Analysis Tools

Task dependencies

At the beginning of each simulation the file dependency_graph_0.csv is generated and can be transformed into a dot and a png file with the script tools/plot_task_dependencies.py. It requires the dot package that is available in the library graphviz. This script has also the possibility to generate a list of function calls for each task with the option --with-calls (this list may be incomplete) and to describe at which level each task are run --with-levels (a larger simulation will provide more accurate levels). You can convert the dot file into a png with the following command dot -Tpng dependency_graph.dot -o dependency_graph.png or directly read it with the python module xdot with python -m xdot dependency_graph.dot. If you wish to have more dependency graphs, you can use the parameter Scheduler:dependency_graph_frequency. It defines how many steps are done in between two graphs. While the initial graph is showing all the tasks/dependencies, the next ones are only showing the active tasks/dependencies.

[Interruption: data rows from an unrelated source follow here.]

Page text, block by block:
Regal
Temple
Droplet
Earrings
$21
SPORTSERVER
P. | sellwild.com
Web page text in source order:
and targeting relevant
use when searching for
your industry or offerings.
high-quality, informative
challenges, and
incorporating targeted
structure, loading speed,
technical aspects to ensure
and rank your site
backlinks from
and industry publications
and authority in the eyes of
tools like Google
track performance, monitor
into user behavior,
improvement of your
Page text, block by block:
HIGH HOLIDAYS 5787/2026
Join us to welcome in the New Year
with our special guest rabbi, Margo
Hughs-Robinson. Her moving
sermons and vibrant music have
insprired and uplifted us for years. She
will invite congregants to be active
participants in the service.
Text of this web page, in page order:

Task dependencies for a single cell

There is an option to additionally write the dependency graphs of the task dependencies for a single cell. You can select which cell to write using the Scheduler:dependency_graph_cell: cellID parameter, where cellID is the cell ID of type long long. This feature will create an individual file for each step specified by the Scheduler:dependency_graph_frequency and, differently from the full task graph, will create an individual file for each MPI rank that has this cell.

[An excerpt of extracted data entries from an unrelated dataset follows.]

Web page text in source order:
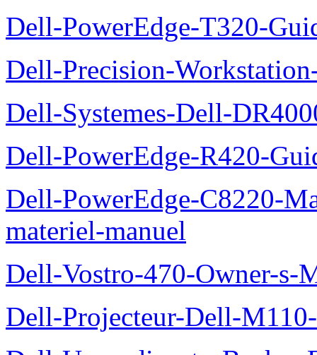
Dell-PowerEdge-T320-
Dell-Precision-
Dell-Systemes-Dell-
Dell-PowerEdge-R420-
Dell-PowerEdge-C8220-
materiel-manuel
Dell-Vostro-470-Owner-s-
Dell-Projecteur-Dell-

Using this feature has several requirements:

  • You need to compile SWIFT including either --enable-debugging-checks or --enable-cell-graph. Otherwise, cells won’t have IDs.

  • There is a limit on how many cell IDs SWIFT can handle while enforcing them to be reproducibly unique. That limit is up to 32 top level cells in any dimension, and up to 16 levels of depth. If any of these thresholds are exceeded, the cells will still have unique cell IDs, but the actual IDs will most likely vary between any two runs.

To plot the task dependencies, you can use the same script as before: tools/plot_task_dependencies.py. The dependency graph now may have some tasks with a pink-ish background colour: These tasks represent dependencies that are unlocked by some other task which is executed for the requested cell, but the cell itself doesn’t have an (active) task of that type itself in that given step.

Task levels

At the beginning of each simulation the file task_level_0.txt is generated. It contains the counts of all tasks at all levels (depths) in the tree. The depths and counts of the tasks can be plotted with the script tools/plot_task_levels.py. It will display the individual tasks at the x-axis, the number of each task at a given level on the y-axis, and the level is shown as the colour of the plotted point. Additionally, the script can write out in brackets next to each task’s name on the x-axis on how many different levels the task exists using the --count flag. Finally, in some cases the counts for different levels of a task may be very close to each other and overlap on the plot, making them barely visible. This can be alleviated by using the --displace flag: It will displace the plot points w.r.t. the y-axis in an attempt to make them better visible, however the counts won’t be exact in that case. If you wish to have more task level plots, you can use the parameter Scheduler:task_level_output_frequency. It defines how many steps are done in between two task level output dumps.

Cell graph

An interactive graph of the cells is available with the configuration option --enable-cell-graph. During a run, SWIFT will generate a cell_hierarchy_*.csv file per MPI rank at the frequency given by the parameter --cell-dumps=n. The script tools/make_cell_hierarchy.py can be used to collate the files produced by different MPI ranks and convert them into a web page that shows an interactive cell hierarchy. The script takes the names of all the files you want to include as input, and requires an output prefix that will be used to name the output files prefix.csv and prefix.html. If the prefix path contains directories that do not exist, the script will create those.

The output files cannot be directly viewed from a browser, because they require a server connection to interactively load the data. You can either copy them over to a server, or set up a local server yourself. The latter can also be done directly by the script by using the optional parameter --serve.

When running a large simulation, the data loading may take a while (a few seconds for EAGLE_6). Your browser should not be hanging, but will appear to be idle. For really large simulations, the browser will give up and will probably display an error message.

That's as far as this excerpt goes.